Sondrio

Incendi boschivi, nel Sondriese resta alta l’allerta: Valfurva ancora in fiamme

Situazione sotto controllo a Piateda, ma il rogo in Valfurva resta attivo.

In campo mezzi aerei e presidi notturni.

Redazione VN – 10 Aprile 2026 07:34

Sondrio, Centro Valtellina, Cronaca

incendio-valfurva

SONDRIO – Continua senza sosta l’attività di monitoraggio e contrasto agli incendi boschivi sul territorio lombardo, con una situazione che, pur mostrando segnali di miglioramento in alcune aree, mantiene criticità significative nella provincia di Sondrio.

Nel Sondriese, infatti, l’attenzione resta concentrata su due fronti principali: Piateda e Valfurva, dove le operazioni proseguono con modalità differenti in base all’evoluzione degli incendi.

A Piateda il rogo è attualmente in fase di bonifica. Nel corso della giornata, otto operatori AIB hanno lavorato senza sosta per consolidare lo spegnimento, intervenendo su un’area resa particolarmente complessa dalla presenza diffusa di necromassa al suolo, ovvero materiale vegetale secco che favorisce la riaccensione dei focolai. La superficie interessata resta contenuta, pari a circa 6.000 metri quadrati tra bosco di latifoglie e conifere, ma il livello di attenzione rimane elevato. L’area è infatti sottoposta a monitoraggio continuo anche durante le ore notturne, grazie all’impiego di sistemi di teledetezione.

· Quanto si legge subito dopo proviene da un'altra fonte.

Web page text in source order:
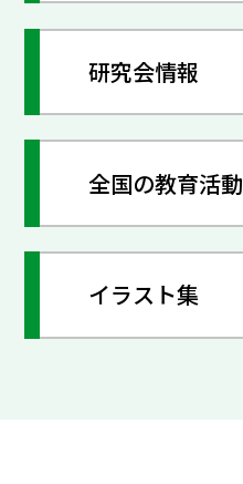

Più delicata la situazione a Valfurva, dove l’incendio risulta ancora attivo. Le operazioni di spegnimento hanno visto impegnati Vigili del Fuoco e squadre AIB, supportati da un importante dispiegamento di mezzi aerei. In azione due elicotteri regionali, provenienti dalle basi di Talamona e Bovegno, affiancati dal mezzo aereo pesante S64 “Orso Bruno”, decollato dalla base di Montichiari.

Gli interventi si sono concentrati soprattutto lungo il perimetro dell’area colpita, dove si sono registrate ripartenze del fuoco, in alcuni casi anche di tipo ipogeo, ovvero sotto la superficie del terreno. Una condizione che rende le operazioni particolarmente complesse, aggravata dalla presenza di abbondante lettiera e necromassa. In alcuni tratti, inoltre, l’incendio ha interessato zone di interfaccia tra ambiente naturale e aree abitate, aumentando il livello di rischio.

Per prevenire nuove riattivazioni, sono stati predisposti presidi notturni da parte dei Vigili del Fuoco, mentre in vista del previsto rinforzo dei venti nelle prossime ore è stato disposto il preallertamento dei mezzi aerei già impiegati, incluso l’“Orso Bruno”.

Nel resto della regione, la situazione appare più stabile. A Casatenovo, in provincia di Lecco, l’incendio è stato dichiarato spento nella mattinata, dopo aver interessato circa 3.000 metri quadrati di bosco ceduo.

Il quadro complessivo resta comunque in evoluzione e richiede un monitoraggio costante. In particolare nel territorio di Sondrio, dove le condizioni ambientali e la conformazione del territorio rendono gli interventi più complessi, la sinergia tra squadre a terra e mezzi aerei si conferma decisiva per contenere i roghi e garantire la sicurezza delle aree interessate.